IN31A-3716:
Discovering New Global Climate Patterns: Curating a 21-Year High Temporal (Hourly) and Spatial (40km) Resolution Reanalysis Dataset
Abstract:
The National Center for Atmospheric Research’s Global Climate Four-Dimensional Data Assimilation (CFDDA) Hourly 40km Reanalysis dataset is a dynamically downscaled dataset with high temporal and spatial resolution. The dataset contains three-dimensional hourly analyses in netCDF format for the global atmospheric state from 1985 to 2005 on a 40km horizontal grid (0.4°grid increment) with 28 vertical levels, providing good representation of local forcing and diurnal variation of processes in the planetary boundary layer. This project aimed to make the dataset publicly available, accessible, and usable in order to provide a unique resource to allow and promote studies of new climate characteristics.When the curation project started, it had been five years since the data files were generated. Also, although the Principal Investigator (PI) had generated a user document at the end of the project in 2009, the document had not been maintained. Furthermore, the PI had moved to a new institution, and the remaining team members were reassigned to other projects. These factors made data curation in the areas of verifying data quality, harvest metadata descriptions, documenting provenance information especially challenging. As a result, the project’s curation process found that:
- Data curator’s skill and knowledge helped make decisions, such as file format and structure and workflow documentation, that had significant, positive impact on the ease of the dataset’s management and long term preservation.

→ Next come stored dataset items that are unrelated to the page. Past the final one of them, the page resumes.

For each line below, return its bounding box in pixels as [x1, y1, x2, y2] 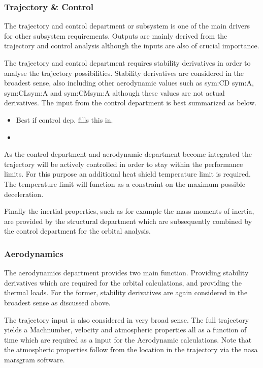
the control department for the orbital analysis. [4, 225, 151, 236]
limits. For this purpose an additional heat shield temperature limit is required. [4, 168, 251, 179]
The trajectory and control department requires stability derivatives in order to [4, 58, 251, 68]
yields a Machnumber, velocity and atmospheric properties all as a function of [4, 324, 247, 335]
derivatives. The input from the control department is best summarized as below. [4, 97, 257, 108]
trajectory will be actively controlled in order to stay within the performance [4, 158, 243, 169]
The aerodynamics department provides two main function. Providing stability [4, 267, 249, 278]
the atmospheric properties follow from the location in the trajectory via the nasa [4, 344, 258, 355]
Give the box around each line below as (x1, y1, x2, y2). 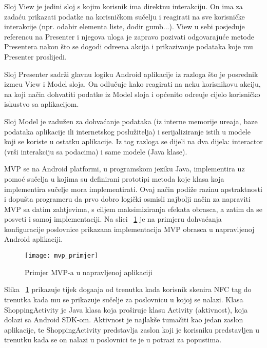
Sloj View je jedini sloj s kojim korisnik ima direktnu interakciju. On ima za (4, 1, 243, 11)
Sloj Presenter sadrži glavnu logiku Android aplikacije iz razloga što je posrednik (4, 68, 258, 79)
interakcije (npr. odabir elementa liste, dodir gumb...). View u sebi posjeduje (4, 21, 245, 32)
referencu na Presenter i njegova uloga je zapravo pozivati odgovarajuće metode (4, 31, 254, 42)
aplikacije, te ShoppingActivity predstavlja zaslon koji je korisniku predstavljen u (4, 324, 260, 335)
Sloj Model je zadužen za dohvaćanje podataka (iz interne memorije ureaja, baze (4, 115, 258, 126)
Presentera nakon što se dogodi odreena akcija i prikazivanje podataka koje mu (4, 41, 253, 52)
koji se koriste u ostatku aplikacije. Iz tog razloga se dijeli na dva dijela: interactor (4, 136, 263, 147)
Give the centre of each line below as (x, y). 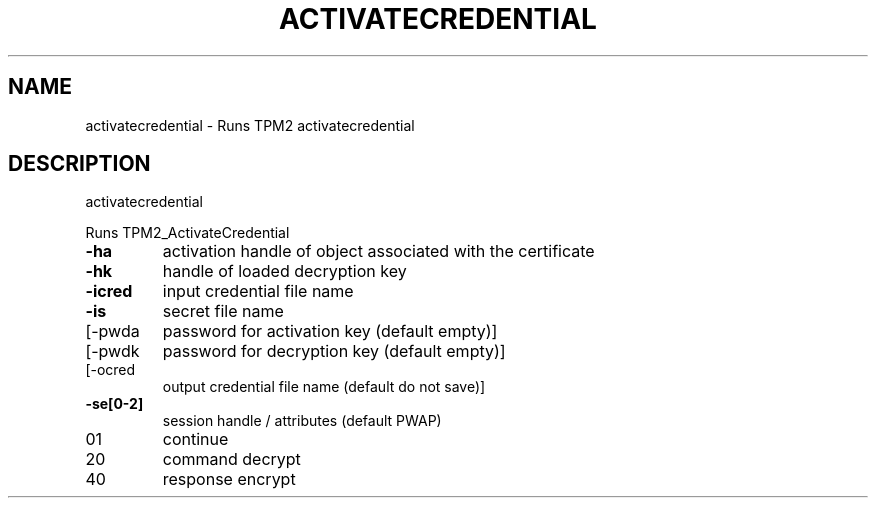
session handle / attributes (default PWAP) (302, 421)
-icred (109, 291)
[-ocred (110, 370)
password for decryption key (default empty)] (334, 351)
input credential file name (258, 291)
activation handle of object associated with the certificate (378, 251)
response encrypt (229, 479)
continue (195, 439)
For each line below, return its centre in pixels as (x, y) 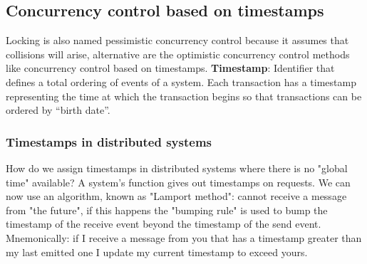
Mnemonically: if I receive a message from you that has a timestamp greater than (184, 237)
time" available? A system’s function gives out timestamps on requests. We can (178, 182)
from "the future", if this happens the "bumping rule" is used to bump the (167, 210)
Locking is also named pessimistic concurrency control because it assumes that (177, 40)
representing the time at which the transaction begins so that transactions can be (184, 96)
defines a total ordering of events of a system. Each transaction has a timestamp (181, 81)
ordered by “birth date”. (58, 110)
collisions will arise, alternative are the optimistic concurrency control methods (178, 54)
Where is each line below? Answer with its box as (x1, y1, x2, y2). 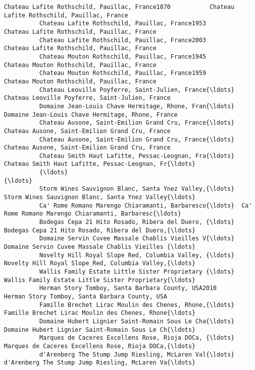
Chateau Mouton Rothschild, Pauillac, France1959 (39, 70, 206, 77)
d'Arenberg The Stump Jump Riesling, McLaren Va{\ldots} (4, 359, 196, 367)
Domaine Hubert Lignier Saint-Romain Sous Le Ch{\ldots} (4, 326, 196, 333)
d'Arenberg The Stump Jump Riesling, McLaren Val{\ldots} (39, 351, 235, 358)
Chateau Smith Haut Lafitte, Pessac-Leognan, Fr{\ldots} (4, 160, 196, 168)
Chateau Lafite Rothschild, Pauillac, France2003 (39, 36, 206, 44)
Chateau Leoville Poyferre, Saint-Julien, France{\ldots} (39, 86, 235, 93)
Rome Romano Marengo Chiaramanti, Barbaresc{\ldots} (4, 210, 181, 218)
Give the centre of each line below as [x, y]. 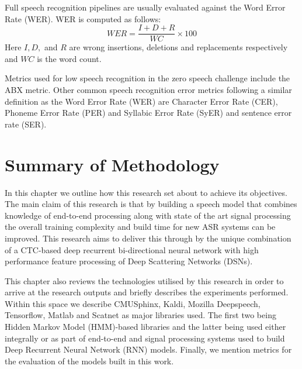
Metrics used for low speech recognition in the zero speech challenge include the [147, 78]
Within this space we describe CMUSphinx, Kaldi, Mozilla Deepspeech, [133, 303]
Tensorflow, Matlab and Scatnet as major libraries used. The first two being [140, 315]
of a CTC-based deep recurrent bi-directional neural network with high [132, 249]
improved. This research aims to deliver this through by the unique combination [148, 238]
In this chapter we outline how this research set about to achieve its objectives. [146, 192]
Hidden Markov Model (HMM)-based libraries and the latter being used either [145, 327]
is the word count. [69, 58]
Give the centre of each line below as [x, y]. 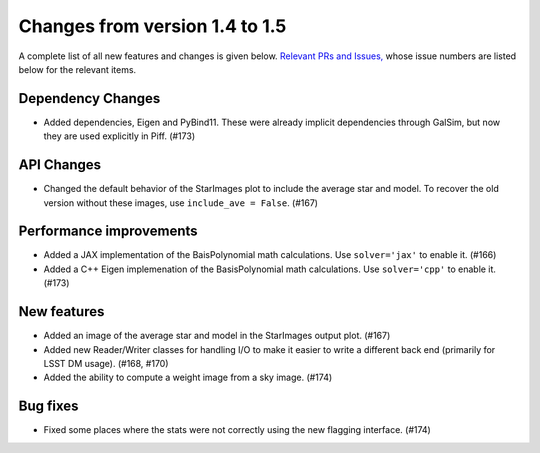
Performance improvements [108, 231]
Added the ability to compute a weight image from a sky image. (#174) [188, 377]
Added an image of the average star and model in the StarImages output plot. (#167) [217, 336]
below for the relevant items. [77, 69]
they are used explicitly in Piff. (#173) [119, 136]
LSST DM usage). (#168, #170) [106, 363]
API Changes [60, 165]
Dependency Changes [89, 98]
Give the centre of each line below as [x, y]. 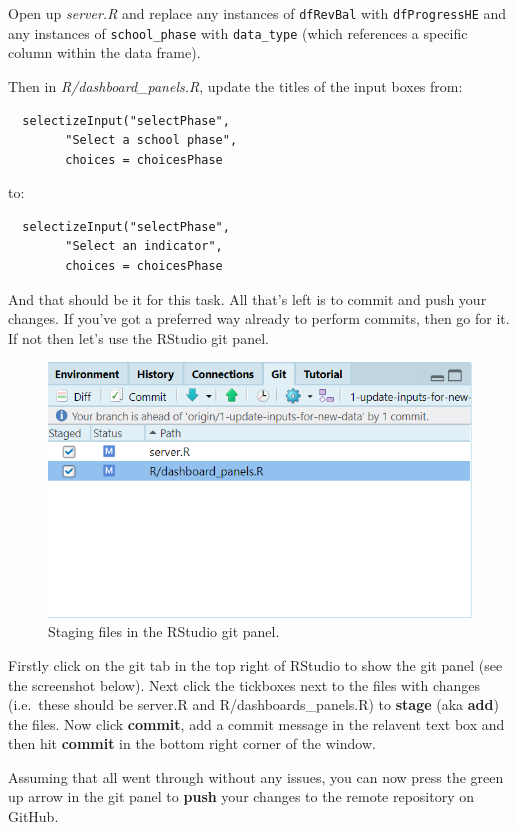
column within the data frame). [104, 52]
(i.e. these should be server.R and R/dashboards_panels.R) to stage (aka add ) [253, 704]
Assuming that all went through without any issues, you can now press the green [256, 776]
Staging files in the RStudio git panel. [164, 631]
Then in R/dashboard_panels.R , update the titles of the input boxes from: [235, 85]
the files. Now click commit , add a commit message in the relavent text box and [256, 723]
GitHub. [33, 816]
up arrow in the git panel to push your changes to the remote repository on [241, 796]
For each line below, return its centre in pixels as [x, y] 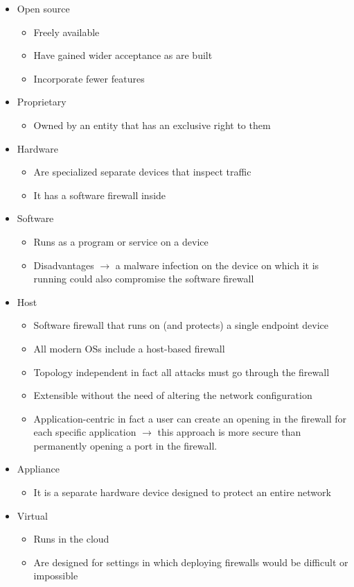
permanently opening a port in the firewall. [125, 445]
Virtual [32, 515]
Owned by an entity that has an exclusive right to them [152, 125]
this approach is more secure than [229, 432]
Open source [43, 8]
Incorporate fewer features [89, 78]
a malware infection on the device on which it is [217, 265]
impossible [56, 576]
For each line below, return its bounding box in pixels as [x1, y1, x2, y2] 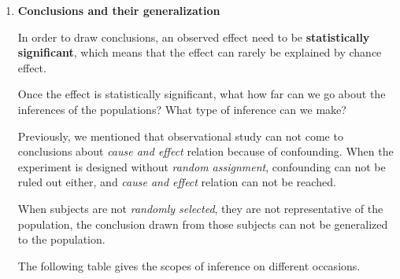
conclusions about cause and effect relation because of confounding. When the [17, 143, 394, 160]
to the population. [17, 231, 106, 248]
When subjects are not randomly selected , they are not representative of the [17, 200, 383, 216]
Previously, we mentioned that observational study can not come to [17, 127, 343, 144]
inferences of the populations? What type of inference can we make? [17, 101, 346, 117]
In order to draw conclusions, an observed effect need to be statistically [17, 28, 370, 45]
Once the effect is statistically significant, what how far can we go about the [17, 86, 386, 102]
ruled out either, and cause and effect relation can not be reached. [17, 174, 336, 190]
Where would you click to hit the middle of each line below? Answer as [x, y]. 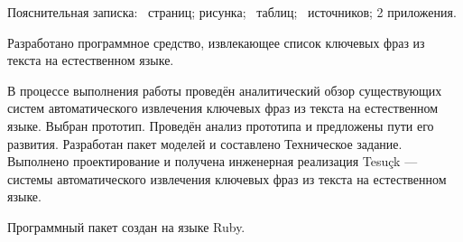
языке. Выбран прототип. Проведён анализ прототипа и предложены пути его [221, 125]
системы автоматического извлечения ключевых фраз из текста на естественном [227, 178]
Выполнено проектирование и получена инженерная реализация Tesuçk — [213, 161]
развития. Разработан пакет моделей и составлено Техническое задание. [205, 143]
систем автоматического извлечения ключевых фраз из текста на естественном [223, 108]
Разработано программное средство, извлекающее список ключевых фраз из [216, 42]
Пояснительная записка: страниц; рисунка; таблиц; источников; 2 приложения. [232, 12]
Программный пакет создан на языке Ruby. [126, 226]
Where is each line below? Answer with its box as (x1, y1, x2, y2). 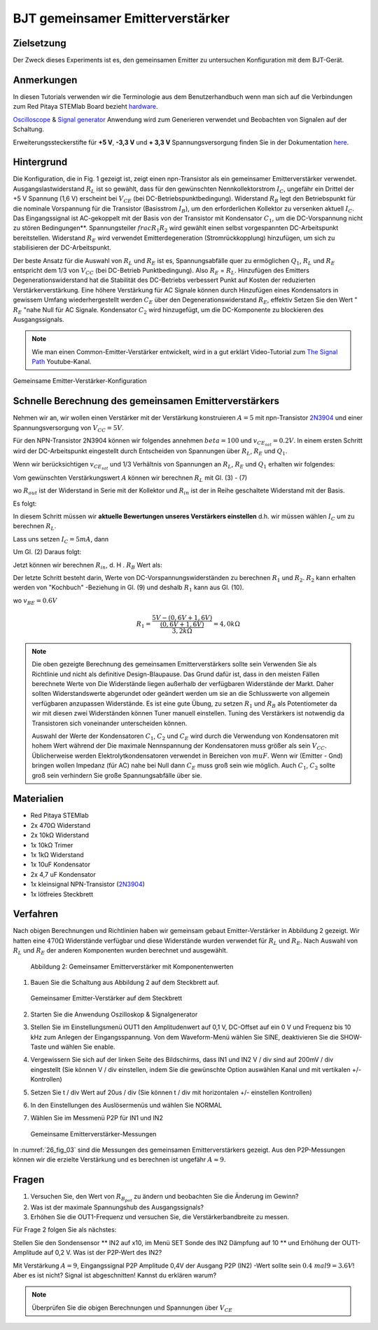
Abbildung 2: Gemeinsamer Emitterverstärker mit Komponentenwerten (30, 962, 234, 971)
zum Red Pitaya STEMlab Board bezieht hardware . (13, 102, 158, 111)
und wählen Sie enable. (48, 1042, 115, 1051)
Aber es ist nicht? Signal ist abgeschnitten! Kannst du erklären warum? (13, 1270, 217, 1279)
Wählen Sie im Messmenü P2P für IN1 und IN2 (30, 1114, 164, 1122)
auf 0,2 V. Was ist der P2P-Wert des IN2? (43, 1249, 162, 1257)
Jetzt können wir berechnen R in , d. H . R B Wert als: (13, 560, 162, 571)
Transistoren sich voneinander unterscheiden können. (31, 719, 188, 727)
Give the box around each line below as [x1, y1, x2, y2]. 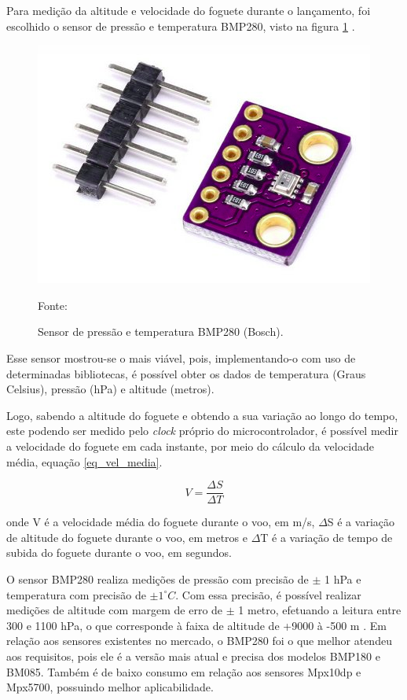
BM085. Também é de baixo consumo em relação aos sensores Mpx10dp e [6, 663, 361, 680]
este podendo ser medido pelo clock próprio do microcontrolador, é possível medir [6, 422, 398, 439]
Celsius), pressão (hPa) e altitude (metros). [6, 381, 214, 397]
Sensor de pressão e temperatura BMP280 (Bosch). [38, 323, 284, 340]
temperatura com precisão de [6, 586, 146, 602]
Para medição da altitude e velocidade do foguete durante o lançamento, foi [6, 2, 371, 18]
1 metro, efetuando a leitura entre [238, 602, 401, 618]
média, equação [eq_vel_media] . [6, 453, 163, 470]
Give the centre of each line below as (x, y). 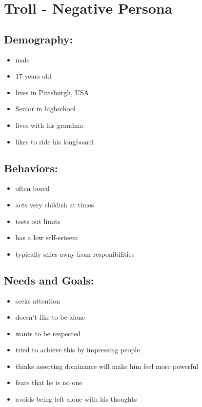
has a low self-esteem (47, 237)
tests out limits (38, 221)
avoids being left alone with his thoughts (76, 399)
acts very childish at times (55, 204)
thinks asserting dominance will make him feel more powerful (107, 366)
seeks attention (38, 300)
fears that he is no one (49, 382)
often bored (32, 188)
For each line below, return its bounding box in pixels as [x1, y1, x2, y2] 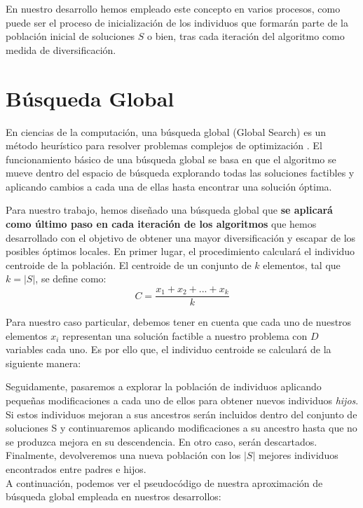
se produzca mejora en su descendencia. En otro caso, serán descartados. [6, 434, 317, 448]
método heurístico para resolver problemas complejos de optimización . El [6, 138, 322, 153]
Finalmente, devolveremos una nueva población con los [6, 448, 241, 462]
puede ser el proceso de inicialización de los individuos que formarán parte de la [6, 15, 348, 29]
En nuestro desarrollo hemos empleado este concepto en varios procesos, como [6, 1, 341, 15]
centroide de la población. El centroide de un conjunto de [6, 257, 252, 272]
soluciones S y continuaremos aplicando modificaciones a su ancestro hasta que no [6, 420, 357, 435]
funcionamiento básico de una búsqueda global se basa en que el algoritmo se [6, 151, 336, 166]

- Use of data curation tools, such as the Data Curation Profiles Toolkit’s guidelines, revealed important information for promoting the data’s usability and enhancing preservation planning.
- Involving data curators during each stage of the data curation life cycle instead of at the end could improve the curation process’ efficiency.
Overall, the project showed that proper resources invested in the curation process would give datasets the best chance to fulfill their potential to help with new climate pattern discovery.